Ahora ya sé que no. La bella osadía de describir sensaciones y sentimientos
usando palabras como Radiología, Glóbulo y Tráquea fue implementada con la
delicadeza de un cirujano, sorprende gratamente, y delata que la autora está
consciente de que irrumpe en las escena poética con una obra que ostenta un
estilo definido, sui generis, vanguardista.
Hablo de un verbo lúcido y elegante que deja constancia de la desesperación
femenina. ¿No es eso lo que esperan encontrar los editores cuando se encuentran
ante el manuscrito de una novel autora?
Con la misma irreverencia que
ausculta laceraciones del alma producidas por relaciones dañinas o malogradas,
D’Angelo lamenta aquello en lo que se ha convertido ser venezolano en la
actualidad. Los poemas dedicados a la denuncia social dejan en la aboca un
sabor metálico, a sangre, y en los oídos ecos de balas perdidas, quejas de
gente que lamenta la merma de su derechos, muchedumbres eufóricas que vitorean
a un líder político.

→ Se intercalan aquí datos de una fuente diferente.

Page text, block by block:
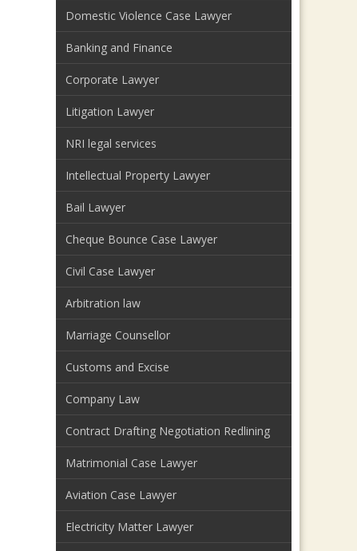
Domestic Violence Case Lawyer
Banking and Finance
Corporate Lawyer
Litigation Lawyer
NRI legal services
Intellectual Property Lawyer
Bail Lawyer
Cheque Bounce Case Lawyer
Civil Case Lawyer
Arbitration law
Marriage Counsellor
Customs and Excise
Company Law
Contract Drafting Negotiation Redlining
Matrimonial Case Lawyer
Aviation Case Lawyer
Electricity Matter Lawyer
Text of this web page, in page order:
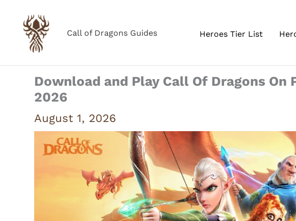
content
Call of Dragons Guides Heroes Tier List
Download and Play Call Of Dragons On
2026
August 1, 2026
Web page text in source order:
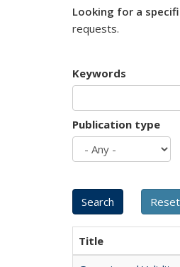
Looking for a
requests.
Keywords
Publication type
Title
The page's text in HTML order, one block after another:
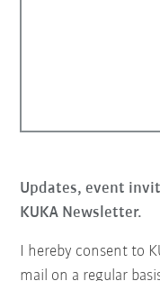
Updates, event
KUKA Newsletter.
I hereby consent to
mail on a regular
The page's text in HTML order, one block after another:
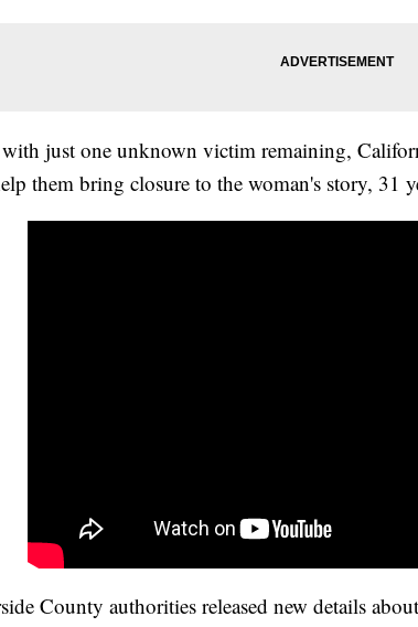
just one unknown victim remaining,
them bring closure to the woman's story, 31
County authorities released new details
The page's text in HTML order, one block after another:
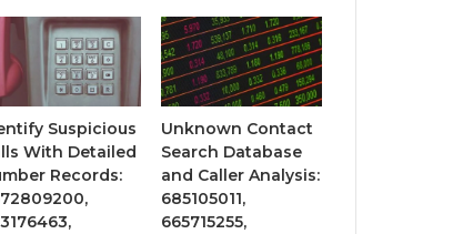
Suspicious
With Detailed
Records:
Unknown Contact
Search Database
and Caller Analysis:
685105011,
665715255,
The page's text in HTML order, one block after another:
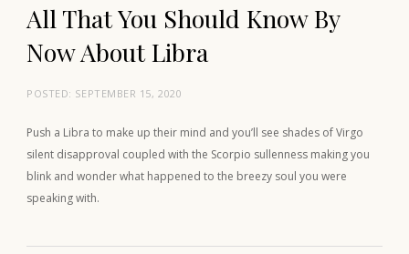
All That You Should Know By
Now About Libra
POSTED: SEPTEMBER 15, 2020
Push a Libra to make up their mind and you’ll see shades of Virgo
silent disapproval coupled with the Scorpio sullenness making you
blink and wonder what happened to the breezy soul you were
speaking with.
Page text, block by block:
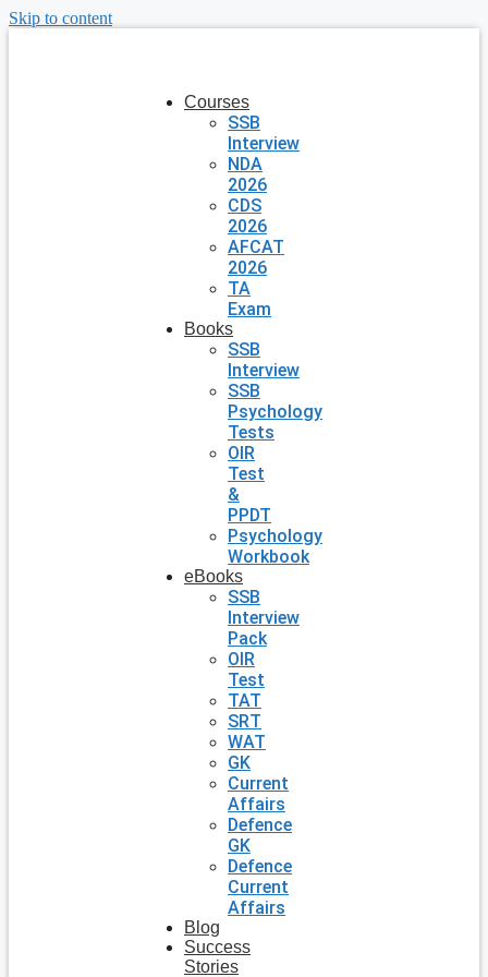
Skip to content
Courses
SSB
Interview
NDA
2026
CDS
2026
AFCAT
2026
TA
Exam
Books
SSB
Interview
SSB
Psychology
Tests
OIR
Test
&
PPDT
Psychology
Workbook
eBooks
SSB
Interview
Pack
OIR
Test
TAT
SRT
WAT
GK
Current
Affairs
Defence
GK
Defence
Current
Affairs
Blog
Success
Stories
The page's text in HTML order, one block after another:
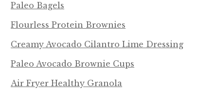
Paleo Bagels
Flourless Protein Brownies
Creamy Avocado Cilantro Lime Dressing
Paleo Avocado Brownie Cups
Air Fryer Healthy Granola
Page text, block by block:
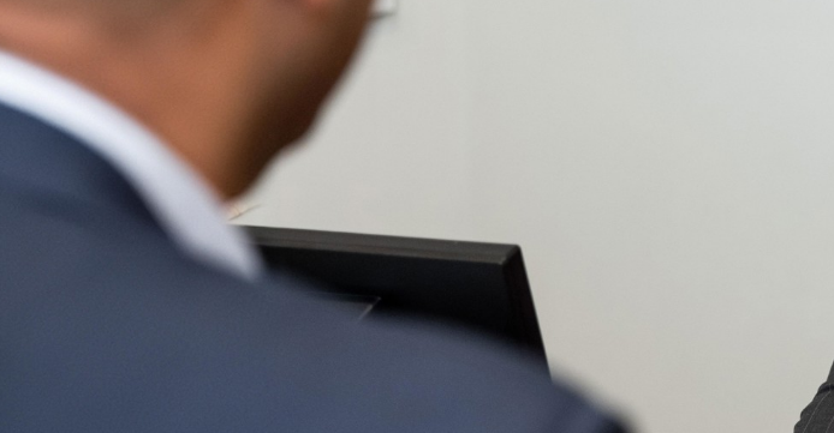
Book Direct for
the Best Prices
Access to additional exclusive promotions
Live availability including all room types
No booking fees or extra costs
Flexible cancellation terms
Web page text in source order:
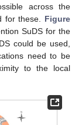
across the
for these. Figure
SuDS for the
could be used,
need to be
to the local
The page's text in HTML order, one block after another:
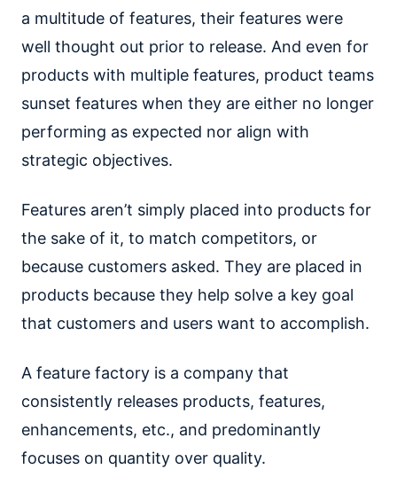
a multitude of features, their features were
well thought out prior to release. And even for
products with multiple features, product teams
sunset features when they are either no longer
performing as expected nor align with
strategic objectives.
Features aren’t simply placed into products for
the sake of it, to match competitors, or
because customers asked. They are placed in
products because they help solve a key goal
that customers and users want to accomplish.
A feature factory is a company that
consistently releases products, features,
enhancements, etc., and predominantly
focuses on quantity over quality.
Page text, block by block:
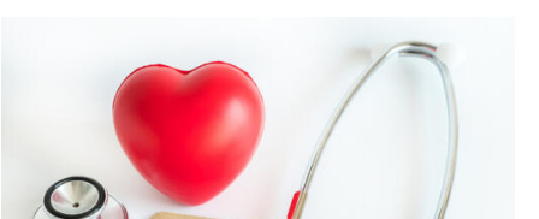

Estos son retratos que se asoman a quien lea las líneas y
haya experimentado a fondo las vicisitudes de la venezolanidad contemporánea.
Al respecto me permito reproducir este fragmento que no necesita mayor
desglose: Mi país es una marcha de protesta/ un grito de rabia/ con estruendo y
música bailable, del poema Prohibición de
pasar y detenerse. Otro pasaje también lo demuestra: Cobardía se escribe con [C] de Caracas. Una mano asesina es una huella
adulterada, un ADN intervenido. Quince minutos y Yani Conte no dice. Sólo queda
una ciudad para tragar en seco y recordar. ¡Magnífico!
En conclusión, aceptando la
filosofía de la autora, quien defiende que un poema es una cardiopatía (algo
poderoso que altera el corazón), entonces diré orgulloso que a partir de hoy
seré cardiópata, es decir, un enamorado de la poesía y un fanático del ingenio
de Oriette D’Angelo, poeta de ojos de gata.